Quand une histoire d’érection fait tomber la France dans le chaos…
Philippe Auguste est un des personnages les plus connus de l’Histoire de France. Pour avoir botté les fesses des Anglais à Bouvines en 1214 à l’issue d’une bataille éclatante, il mérite en effet de figurer au Panthéon des grands chefs d’État.
Mais saviez-vous que son impuissance sexuelle a bien failli mener la France au bord du gouffre?
L’histoire démarre en 1193 comme un conte de fée: toute la Cour du roi est rassemblée pour accueillir une magnifique jeune femme de 18 ans au visage angélique. Sœur du roi Knud, cette princesse danoise fait instantanément chavirer le cœur du roi de France. Ses yeux bleus profonds, sa chevelure blonde abondante, sa peau blanche comme le marbre… comment ne pas succomber à ses charmes? Instantanément subjugué par sa beauté, le brave Philippe en perdrait presque ses moyens. Le rouge commence à lui monter aux joues. Sera-t-il à la hauteur, lui qui, à seulement 28 ans, est devenu laid comme un poux, le visage marqué par les maladies contractées lors de sa Croisade à Saint-Jean-d’Acre quelques années plus tôt? Mais Philippe chasse ces mauvaises pensées: l’heure n’est pas au doute et il n’est pas question de perdre les pédales devant toute sa Cour rassemblée pour l’occasion. Il dévisage sa future épouse.
Ingeburge, c’est son nom, lui offre en retour un large sourire.
– Hej, hur mår du?
Philippe a un instant d’hésitation. Se pourrait-il que la future reine de France ne parle QUE le danois? C’est ce que lui confirme l’évêque de Noyon en tout cas… Tout juste maîtrise-t-elle quelques mots de latin! Qu’à cela ne tienne, après tout… Le roi ne souhaite pas l’épouser pour disserter avec elle sur le sens de la vie et de l’Univers… Sentant monter en lui le désir de posséder la jeune femme, il ordonne aussitôt au cortège de se diriger vers la cathédrale pour célébrer son mariage sans perdre une seconde.
L’intérieur de la cathédrale d’Amiens où furent mariés Philippe Auguste et Ingeburge
Puis vient l’instant tant attendu de la nuit de noces. Allongée sur le lit, le cœur battant la chamade, Ingeburge attend patiemment que son mari vienne la rejoindre.
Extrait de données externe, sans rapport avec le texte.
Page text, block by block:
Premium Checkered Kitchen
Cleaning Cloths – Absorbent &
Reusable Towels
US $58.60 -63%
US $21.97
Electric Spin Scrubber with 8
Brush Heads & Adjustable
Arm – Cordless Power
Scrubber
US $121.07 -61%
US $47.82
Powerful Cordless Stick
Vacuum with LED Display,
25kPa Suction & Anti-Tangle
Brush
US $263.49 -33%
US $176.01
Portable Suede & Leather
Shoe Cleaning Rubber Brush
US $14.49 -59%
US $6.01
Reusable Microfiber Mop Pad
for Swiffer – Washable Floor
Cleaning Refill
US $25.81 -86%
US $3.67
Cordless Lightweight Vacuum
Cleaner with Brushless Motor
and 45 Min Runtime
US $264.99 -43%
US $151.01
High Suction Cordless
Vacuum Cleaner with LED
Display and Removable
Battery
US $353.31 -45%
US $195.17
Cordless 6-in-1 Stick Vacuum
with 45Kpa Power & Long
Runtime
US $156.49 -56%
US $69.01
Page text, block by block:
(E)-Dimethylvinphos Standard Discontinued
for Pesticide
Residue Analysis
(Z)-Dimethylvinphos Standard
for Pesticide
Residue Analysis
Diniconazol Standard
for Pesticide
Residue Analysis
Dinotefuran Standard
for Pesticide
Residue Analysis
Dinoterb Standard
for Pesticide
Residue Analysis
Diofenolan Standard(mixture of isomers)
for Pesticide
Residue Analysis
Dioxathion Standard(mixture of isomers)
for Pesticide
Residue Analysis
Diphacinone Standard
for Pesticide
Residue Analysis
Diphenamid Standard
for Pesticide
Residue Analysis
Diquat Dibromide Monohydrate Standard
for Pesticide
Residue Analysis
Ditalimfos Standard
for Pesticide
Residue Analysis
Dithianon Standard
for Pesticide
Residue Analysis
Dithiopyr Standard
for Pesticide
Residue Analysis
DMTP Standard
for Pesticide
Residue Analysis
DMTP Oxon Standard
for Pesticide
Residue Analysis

Celui-ci, depuis quelques minutes, a un comportement étrange… Nerveux, il se met à marcher de long en large dans la chambre nuptiale, regardant fixement le sol. À peine ose-t-il parfois jeter un regard rapide sur les formes généreuses de son épouse…
– Hej, hur mår du?
Certes, la jeune fille n’a aucune idée de la chose… Mais elle se rend bien compte que quelque chose cloche! Désespérant de ne pouvoir communiquer avec Philippe, Ingeburge vit probablement les instants les plus embarrassants de son existence…
Finalement, Philippe vient se coucher à côté d’elle mais lui tourne le dos. Au bout de quelques minutes, elle prend son courage à deux mains et tente de caresser maladroitement les cuisses de son conjoint… avant de se faire remettre en place rapidement! Se pourrait-il que ce soit cela, ce que l’on appelle « faire l’amour »? La princesse danoise n’a pas vraiment l’expérience de la chose… Complètement perdue, elle sombre dans un sommeil tourmenté.
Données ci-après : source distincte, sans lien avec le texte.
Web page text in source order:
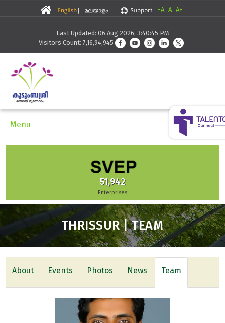
-A A A+
Last Updated: 06 Aug 2026, 3:40:45 PM
Visitors Count: 7,16,94,945
Menu
51,942
Enterprises
THRISSUR | TEAM
About Events Photos News Team
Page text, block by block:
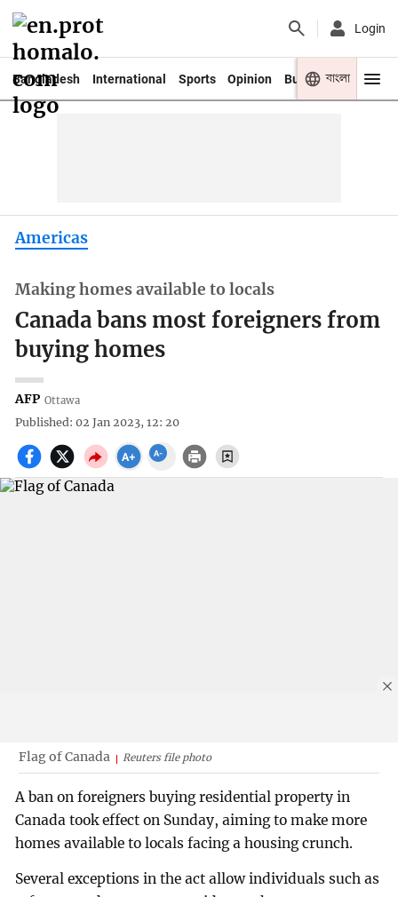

Le lendemain matin, l’humeur massacrante de son mari n’a guère évolué… Les époux s’en retournent à la cathédrale d’Amiens pour la cérémonie du sacre de la reine. Tous les chroniqueurs de l’époque en témoignent: Philippe n’est décidément pas dans son assiette. Le regard fuyant, quelque chose le tracasse visiblement au plus haut point! Au cours de la cérémonie, il déraille même complètement! Tout son corps se met à trembler, de grosses gouttes de sueur perlent sur son visage. Pire, il semble être terrorisé par le simple fait de devoir toucher Ingeburge! Mais que se passe-t-il donc? Consciencieusement, l’archevêque parvient malgré tout à terminer la cérémonie du sacre malgré l’étrange comportement du roi.
Plus tard dans la journée, c’est un Philippe fébrile et et une Ingeburge en larmes qui prennent le chemin du retour vers leur château sans échanger le moindre mot, le moindre regard. À peine arrivé, le roi fait mander son Conseil sur le champ. Va-t-on enfin connaître le fin mot de l’histoire?
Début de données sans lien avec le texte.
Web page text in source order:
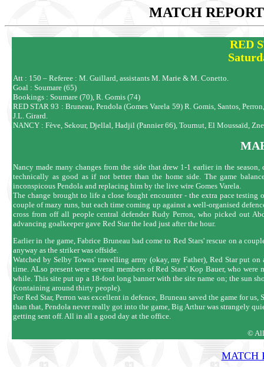
MATCH
RED
Att : 150 – Referee : M. Guillard, assistants M. Marie & M. Conetto.
Goal : Soumare (65)
Bookings : Soumare (70), R. Gomis (74)
RED STAR 93 : Bruneau, Pendola (Gomes Varela 59) R. Gomis, Santos,
J.L. Girard.
NANCY : Fève, Sekour, Djellal, Hadjil (Pannier 66), Tournut, El Moussaïd,
Nancy made many changes from the side that drew 1-1 earlier in the
technically as good as if not better than the home side. The game
inconspicous Pendola and replacing him by the live wire Gomes Varela.
The change brought to life a close fought encounter - the extra pace
couple of mazy runs, but each time coming up against a well-organised
cross from off all people central defender Rudy Perron, who picked out
advancing goalkeeper gave Red Star the lead just after the hour.
Earlier in the game, Fabrice Bruneau had come to Red Stars' rescue on a
anyway as the striker was offside.
Watched by Selby Towns' travelling army (okay, my Father), Red Star put
time. ALso present were several members of Red Stars' Kop Bauer, who
while. This site put up a 18-foot long banner with the site name on; the sun
(containing around thirty people).
For Red Star, Perron was excellent in defence, Bruneau saved the game for
than that, Pendola never really got into the game, Big Arthur was strangely
getting sent off. All in all a good day at the office.
©
MATCH

Devant son Conseil réuni à la hâte, Philippe fait une déclaration fracassante: il veut renvoyer du pays sur le champ la princesse danoise!
– Mais enfin, Philippe, quand nous direz-vous enfin ce qui se passe?
– Elle m’a noué l’aiguillette! s’exclame alors le roi, au bord des larmes.
La stupéfaction tombe sur l’assemblée.
– Vous…vous en êtes bien sûr?
– Mais puisque je vous le dis! Hier soir, elle était allongée nue sur le lit… Je me suis approché d’elle et… rien! Absolument rien! Elle m’a noué l’aiguillette, j’vous dis!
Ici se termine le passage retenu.